The message that "we can't take in everybody" is imperative. At the same time, the decision as to who has a right to asylum needs to be made in Brussels.
We have a strong military deployment in Iraq and Afghanistan. In countries like Syria, we need a diplomatic breakthrough to end the war. In Libya, the country must first of all be stabilized to stop IS. This means supporting the Libyan government, including in terms of security. We don't want to repeat the mistakes of the past in that country. The situation is extremely dangerous and the next days could be decisive.
We cannot treat people with a right to asylum the same way as people from a safe country. They need to be sent back. That is, from our perspective, completely clear. On the other hand, we should scrutinize the now completely outdated principle that only the migrants' first country of arrival should be burdened with their registration as well as with the process of sorting out who has the right to asylum and who needs to be deported.

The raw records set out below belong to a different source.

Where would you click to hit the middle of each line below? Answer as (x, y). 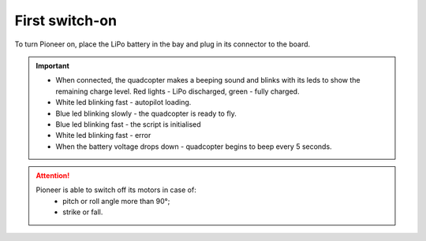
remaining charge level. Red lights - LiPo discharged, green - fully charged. (177, 91)
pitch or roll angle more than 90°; (116, 201)
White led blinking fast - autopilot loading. (123, 102)
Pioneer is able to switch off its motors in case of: (116, 190)
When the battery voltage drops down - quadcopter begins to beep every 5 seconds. (194, 146)
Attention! (53, 176)
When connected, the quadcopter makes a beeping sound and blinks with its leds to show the (208, 80)
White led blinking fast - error (103, 135)
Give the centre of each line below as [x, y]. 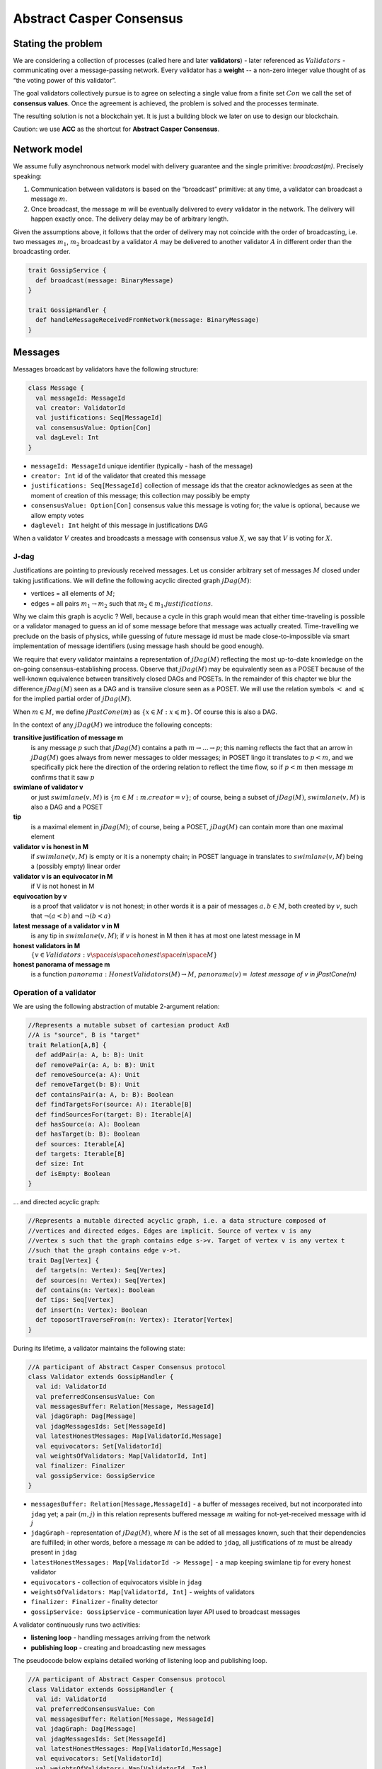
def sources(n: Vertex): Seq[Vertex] [101, 1280]
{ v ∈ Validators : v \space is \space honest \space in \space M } [124, 955]
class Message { [56, 388]
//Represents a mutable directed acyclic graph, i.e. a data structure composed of [177, 1221]
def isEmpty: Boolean [73, 1174]
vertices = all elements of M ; [73, 594]
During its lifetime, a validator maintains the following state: [99, 1348]
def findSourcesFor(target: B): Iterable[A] [114, 1114]
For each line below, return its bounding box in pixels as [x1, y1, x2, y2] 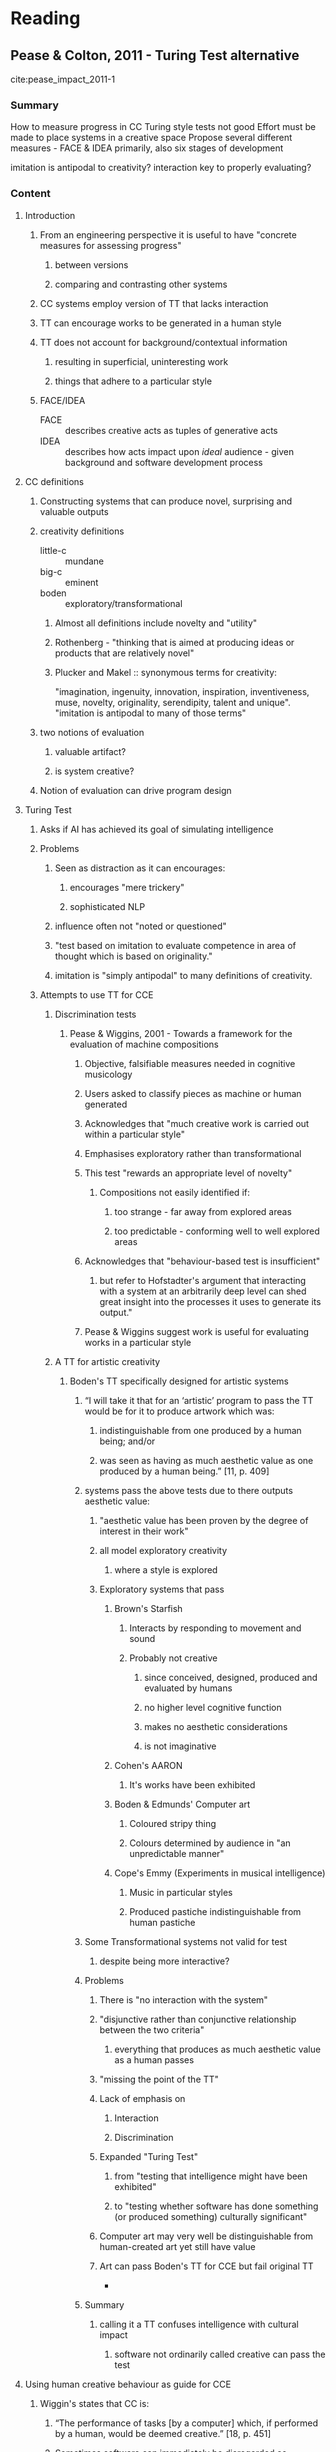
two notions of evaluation [39, 726, 145, 738]
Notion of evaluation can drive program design [39, 784, 232, 796]
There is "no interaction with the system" [99, 1993, 268, 2006]
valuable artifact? [54, 745, 127, 757]
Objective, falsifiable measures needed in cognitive [84, 1057, 296, 1069]
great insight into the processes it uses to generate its [99, 1295, 322, 1307]
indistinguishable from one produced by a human [99, 1424, 302, 1436]
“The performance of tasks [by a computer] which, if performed [54, 2417, 318, 2429]
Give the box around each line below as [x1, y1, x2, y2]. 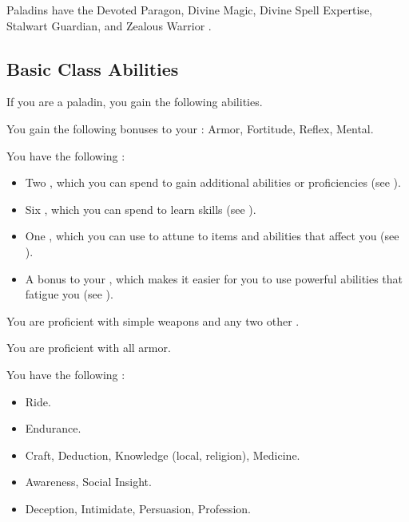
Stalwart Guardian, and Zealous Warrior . [6, 17, 212, 34]
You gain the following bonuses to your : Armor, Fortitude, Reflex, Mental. [6, 120, 374, 136]
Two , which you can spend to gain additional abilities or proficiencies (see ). [25, 174, 401, 191]
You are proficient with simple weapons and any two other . [6, 312, 300, 329]
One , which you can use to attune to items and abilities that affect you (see [25, 227, 399, 244]
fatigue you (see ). [25, 286, 113, 303]
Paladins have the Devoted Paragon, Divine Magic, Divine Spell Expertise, [6, 2, 372, 18]
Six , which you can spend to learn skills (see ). [25, 200, 256, 217]
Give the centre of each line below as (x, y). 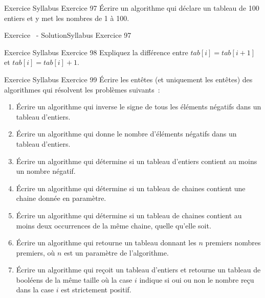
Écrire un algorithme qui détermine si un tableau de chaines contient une (131, 188)
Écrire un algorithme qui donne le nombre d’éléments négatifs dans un (126, 134)
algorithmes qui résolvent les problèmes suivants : (82, 89)
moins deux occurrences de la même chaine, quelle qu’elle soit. (114, 225)
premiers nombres (233, 243)
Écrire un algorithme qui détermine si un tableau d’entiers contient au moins (137, 161)
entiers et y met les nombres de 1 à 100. (67, 18)
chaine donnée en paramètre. (61, 198)
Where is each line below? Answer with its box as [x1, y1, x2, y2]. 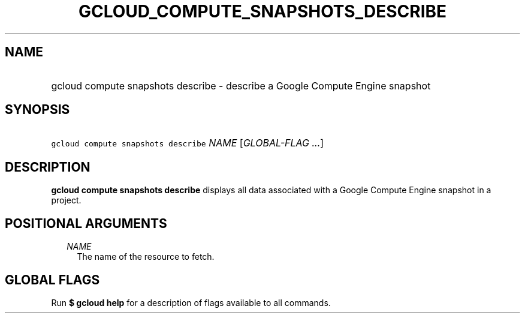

As long as a certain problem primarily affects a different country, in this case Italy, one might not put it at the very top of one's list of priorities.
We are not perfect. But we have doubtlessly fulfilled our obligations to the EU to a greater degree than the EU has its obligations to Italy, when it comes to the relocation or repatriation of refugees that are in our country. Italy does its homework better than the rest of Europe. Instead of the 160,000 migrants that were to be distributed across Europe, we are currently at 300.
We need to move forward, from the common currency to the banking union to a common financial policy and, in the middle-term, to a common foreign and security policy. That will take time, because we need to figure out how to deal with those countries that don't always want a more tightly integrated European Union.
And a united Europe will also manage to send hundreds of thousands of migrants, who don't have the right to asylum, back to their homelands. Though that, given the number of flights necessary, would be of a scale reminiscent of the Berlin Airlift.
It is clear that several countries, in the Balkans for example, need to be considered countries of safe origin. But others like, in my opinion, Eritrea, undoubtedly need to be considered a country of origin with a valid claim to asylum. And with a third group of states, like Nigeria for example, each individual case needs to be evaluated. Then there are also very controversial cases like Afghanistan. In any case, united European action is needed. This argument for Europeanization may sound utopian, but there is no alternative.
We [European countries] probably need to move forward together, each at their own speed. The faster ones, that could be the countries in the euro zone. The others would be those who are interested in the continued development of the common market, but reject the idea of an ever stronger political integration.
The problem is, if at all, in the different view of the economy, of economic growth. Growth is too low, even for us. That needs to change: More investments, a stronger role by the European Central Bank. Otherwise, there are no tensions between Italy and Germany. But on this point, compromises must be reached and we will reach them.
The route for the refugees currently goes through Greece and the Balkans or through Italy; if there were a crisis in north-eastern Europe, Poland might just as well be affected. In this case we are dealing with mechanisms that we do not control. We need to change that.
But joint pressure from states like Germany, Italy and France could mean a move in this direction. Because something very fundamental is on the line: freedom of movement. I can't think of any common market that could function without it.
But it could be that we, as early as spring, will need to embark on a new policy in order to save one of the cornerstones of European politics: personal freedom of movement.
I'm not particularly optimistic, but I hope that the lack of alternatives will lead to it. I would like to remind you of the fact that before May 2015 there was no overall European agenda on immigration. Nothing, zero. It wasn't until after yet another tragedy in the Mediterranean that, in response to an Italian initiative, (Europe) began thinking about setting policies for the registration of refugees, their distribution or their deportation.
It is ridiculous to believe that Greece might be taking in one million migrants, registering them, then giving refuge to those who have a right to asylum and sending everyone back that does not. Greece is not doing that. We can blame the Greeks for that, but at the same time we should change the Dublin Regulation. When we insist on this unrealistic procedure, it means nothing more than that we are defending Dublin while renouncing Schengen.
Let's put it this way: I am confident that Schengen will continue to be defended. And when it comes to repatriations, we have the same opinion.
There are differences of opinion, especially when it comes to economic and financial policy. But when it comes to foreign and especially immigration policy, we are in agreement. No other countries in Europe are closer to each other in this regard than Italy and Germany.